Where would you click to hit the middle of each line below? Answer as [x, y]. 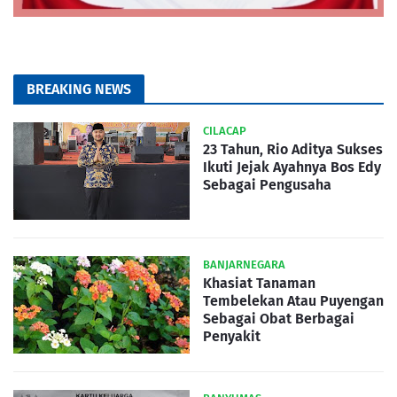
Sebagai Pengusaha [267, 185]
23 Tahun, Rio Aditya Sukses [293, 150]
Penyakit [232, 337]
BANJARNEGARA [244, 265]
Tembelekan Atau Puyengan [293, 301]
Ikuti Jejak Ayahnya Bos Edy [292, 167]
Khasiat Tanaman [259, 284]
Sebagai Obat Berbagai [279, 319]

* * *

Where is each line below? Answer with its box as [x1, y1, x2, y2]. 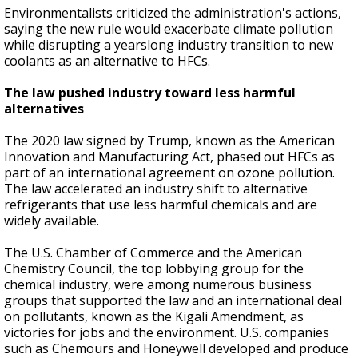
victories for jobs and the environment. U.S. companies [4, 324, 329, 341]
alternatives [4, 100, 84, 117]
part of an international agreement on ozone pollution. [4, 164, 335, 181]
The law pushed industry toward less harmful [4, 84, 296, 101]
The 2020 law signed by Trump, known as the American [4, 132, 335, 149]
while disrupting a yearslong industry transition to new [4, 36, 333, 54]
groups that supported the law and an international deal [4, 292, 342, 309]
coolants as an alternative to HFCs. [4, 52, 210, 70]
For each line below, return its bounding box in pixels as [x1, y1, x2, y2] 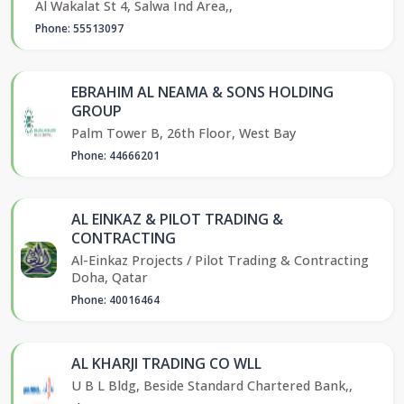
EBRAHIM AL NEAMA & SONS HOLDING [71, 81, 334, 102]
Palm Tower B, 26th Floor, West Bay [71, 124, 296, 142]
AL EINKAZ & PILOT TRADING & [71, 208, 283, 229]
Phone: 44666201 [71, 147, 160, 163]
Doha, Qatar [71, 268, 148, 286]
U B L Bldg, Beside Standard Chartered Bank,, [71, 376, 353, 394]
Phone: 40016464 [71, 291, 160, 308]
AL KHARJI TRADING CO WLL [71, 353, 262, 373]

* * *

Take the line above containing "Phone: 44666201 [71, 147, 160, 163]", the line containing "AL KHARJI TRADING CO WLL [71, 353, 262, 373]", and all lines in between, and copy them exactly without anything else.

## EXERCISE OUTPUT
Phone: 44666201 [71, 147, 160, 163]
Doha, Qatar [71, 268, 148, 286]
U B L Bldg, Beside Standard Chartered Bank,, [71, 376, 353, 394]
Phone: 40016464 [71, 291, 160, 308]
AL KHARJI TRADING CO WLL [71, 353, 262, 373]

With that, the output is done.